Each section of your spine has facet joints; there are lumbar facet joints in your lower back, thoracic facet joints in your mid back and cervical facet joints in your neck, which is, of course, what we are concerned with on this page. Your facet joints have the purpose of guiding and limiting movement of the spinal motion segment in which they are placed. If there is a change in joint motion, i.e. if the movement becomes excessive or stiffens, injury can occur.

The diagnosis stage is vital when it comes to cervical facet joint pain, an injury can be separated into two categories, hypermobility, and hypomobility.
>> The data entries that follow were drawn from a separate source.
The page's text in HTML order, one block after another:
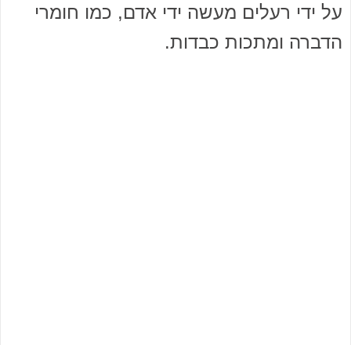
על ידי רעלים מעשה ידי אדם, כמו חומרי
הדברה ומתכות כבדות.
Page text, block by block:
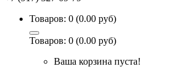
Товаров: 0 (0.00 руб)
Товаров: 0 (0.00 руб)
Ваша корзина пуста!
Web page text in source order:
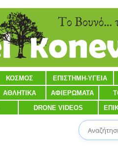
ΚΟΣΜΟΣ ΕΠΙΣΤΗΜΗ-ΥΓΕΙΑ
ΑΘΛΗΤΙΚΑ ΑΦΙΕΡΩΜΑΤΑ
DRONE VIDEOS
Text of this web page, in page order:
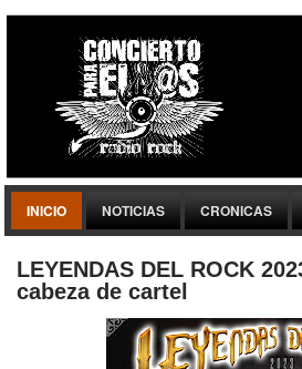
INICIO NOTICIAS CRONICAS
LEYENDAS DEL ROCK
cabeza de cartel
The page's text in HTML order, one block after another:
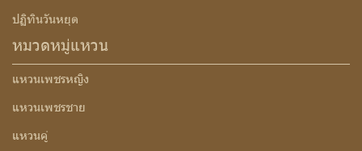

The former relates to injuries that arise because joint motion becomes loose and excessive, which can arise as a result of joint diseases, such as Rheumatoid arthritis, overstretched ligaments, dislocation, and fractures.  Hypomobility occurs when joint motion is stiff and limited, and this can happen due to a protective muscle spasm, joint capsule shortening, thickening or scarring, degenerative facet joint osteophytes, facet joint arthritis or a locked facet joint.

There are many different techniques and approaches that can be used when it comes to treatment, including muscle stretching, soft tissue massage, joint mobilization, and manual therapy. Your therapist will also provide you with a rehabilitation program to follow at home, which will include various exercises to follow, postural positions to adapt and some other tips to bear in mind, including the application of ice to reduce any muscle spasms.